Often only a subset of the library functions will need system calls or underlying mechanisms to be implemented though, since the remainder can be written in terms of that subset.
To actually know what's going on with your specific implementation, you should investigate what's happening in a debugger (just keep stepping into all the function calls) or browse the source code of the C library you're using.
How your C code using C libraries relates to machine code
In your question you also suggested:
C code -> C compiler -> kernel calls / asm -> assembler -> machine binary
This is combining two very different concepts. Functions and function calls are supported at the machine code and assembly level, so your C code has a very direct mapping to machine code:
C code -> C compiler -> Assembler -> Linker -> Machine Binary
That is, the compiler translates your function calls in C to function calls in Assembly and system calls in C to system calls in Assembly.
However on most platforms, that machine code contains references to shared libraries and functions in those libraries, so your machine code might have a function that calls other functions from a shared library. The OS then loads that shared library's machine code (if it hasn't been loaded yet for something else) and then runs the machine code for the library function. Then if that library function calls system calls via interrupts, the kernel receives the system call request and does low-level operations directly with the hardware or the BIOS.

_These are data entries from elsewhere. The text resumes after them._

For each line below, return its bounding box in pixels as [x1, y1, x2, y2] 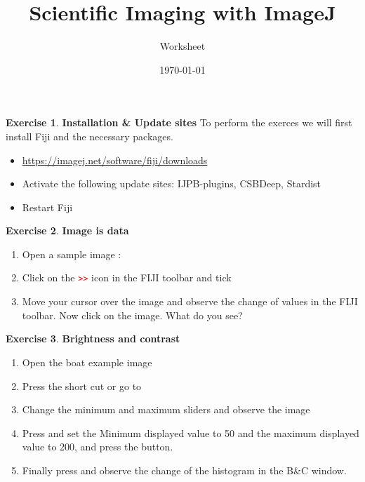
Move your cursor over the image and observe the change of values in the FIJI [22, 294, 358, 309]
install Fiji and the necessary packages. [6, 128, 173, 143]
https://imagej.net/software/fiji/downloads [22, 152, 208, 167]
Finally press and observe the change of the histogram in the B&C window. [22, 462, 347, 477]
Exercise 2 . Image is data [6, 223, 129, 238]
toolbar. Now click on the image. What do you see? [22, 307, 243, 322]
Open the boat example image [22, 354, 152, 369]
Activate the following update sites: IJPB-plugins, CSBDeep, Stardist [22, 176, 321, 191]
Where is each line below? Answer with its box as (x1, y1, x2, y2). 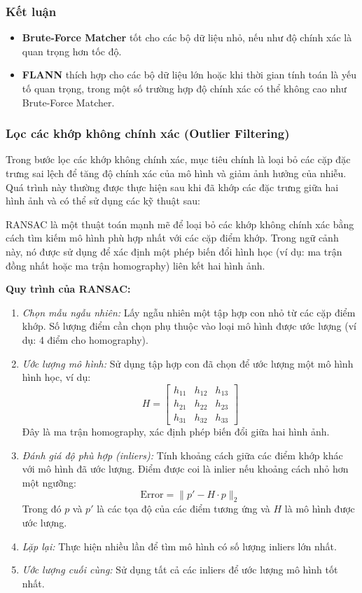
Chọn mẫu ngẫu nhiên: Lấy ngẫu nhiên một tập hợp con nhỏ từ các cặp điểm (22, 305, 356, 319)
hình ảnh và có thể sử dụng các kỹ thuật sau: (6, 193, 200, 208)
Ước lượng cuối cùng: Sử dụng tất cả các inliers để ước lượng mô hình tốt (22, 562, 338, 577)
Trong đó (22, 501, 62, 516)
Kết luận (6, 2, 57, 20)
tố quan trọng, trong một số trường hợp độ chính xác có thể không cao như (22, 81, 347, 95)
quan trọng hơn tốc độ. (22, 43, 122, 58)
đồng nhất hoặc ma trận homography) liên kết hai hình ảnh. (6, 258, 265, 272)
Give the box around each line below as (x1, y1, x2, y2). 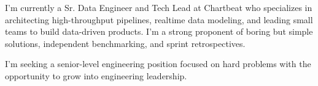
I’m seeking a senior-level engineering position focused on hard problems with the (5, 57, 311, 70)
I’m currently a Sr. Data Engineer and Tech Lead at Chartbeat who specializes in (5, 1, 312, 13)
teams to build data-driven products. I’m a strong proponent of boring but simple (5, 25, 313, 38)
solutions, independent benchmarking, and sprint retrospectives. (5, 37, 246, 49)
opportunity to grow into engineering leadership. (5, 69, 187, 82)
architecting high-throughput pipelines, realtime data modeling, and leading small (5, 13, 313, 26)
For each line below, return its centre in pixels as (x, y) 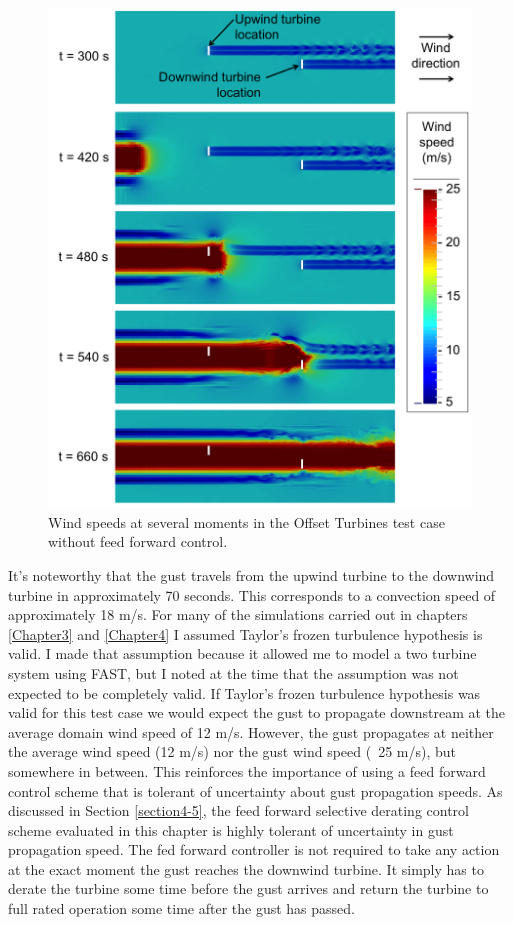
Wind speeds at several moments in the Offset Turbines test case (246, 521)
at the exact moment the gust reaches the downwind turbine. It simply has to (246, 868)
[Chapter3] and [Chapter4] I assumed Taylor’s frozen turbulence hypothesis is (245, 633)
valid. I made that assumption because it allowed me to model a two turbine (242, 653)
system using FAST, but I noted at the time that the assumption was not (233, 672)
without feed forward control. (138, 541)
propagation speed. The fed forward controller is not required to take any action (254, 849)
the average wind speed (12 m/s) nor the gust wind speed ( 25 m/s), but (232, 751)
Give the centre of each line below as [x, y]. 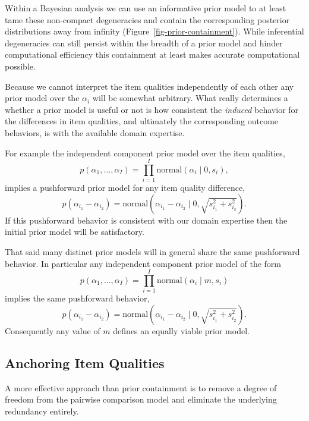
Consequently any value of [53, 330]
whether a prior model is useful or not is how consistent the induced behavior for [152, 109]
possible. [20, 66]
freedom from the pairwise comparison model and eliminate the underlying [141, 399]
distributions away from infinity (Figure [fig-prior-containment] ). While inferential [154, 31]
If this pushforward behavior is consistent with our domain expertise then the [146, 220]
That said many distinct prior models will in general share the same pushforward [152, 252]
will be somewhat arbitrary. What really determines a [190, 98]

So in a protected mode OS, your machine code can be seen as doing the following:
<----------+
|
Function call to -> Other function calls --+
or -> System calls to -> Direct hardware access (inside kernel)
or -> BIOS calls (inside kernel)
You can, of course, call system calls directly in your program as well, skipping the need for any libraries, but unless you're writing your own library, there's usually very little need to do this. If you want even lower-level access, you have to write kernel-level code such as drivers or kernel subsystems.
The recommended way is not doing INT 0x80 by yourself, but to use the wrapper functions from the stdlib. These are, of course, available for assembly as well.
Concerning printf, this works this way:
printf internally calls fprintf(stdout, ...), which in turn uses the FILE * stdout to write to the file descriptor 1 and does write(1, ...). This calls a small wrapper function to set the proper registers to the arguments and perform the kernel call.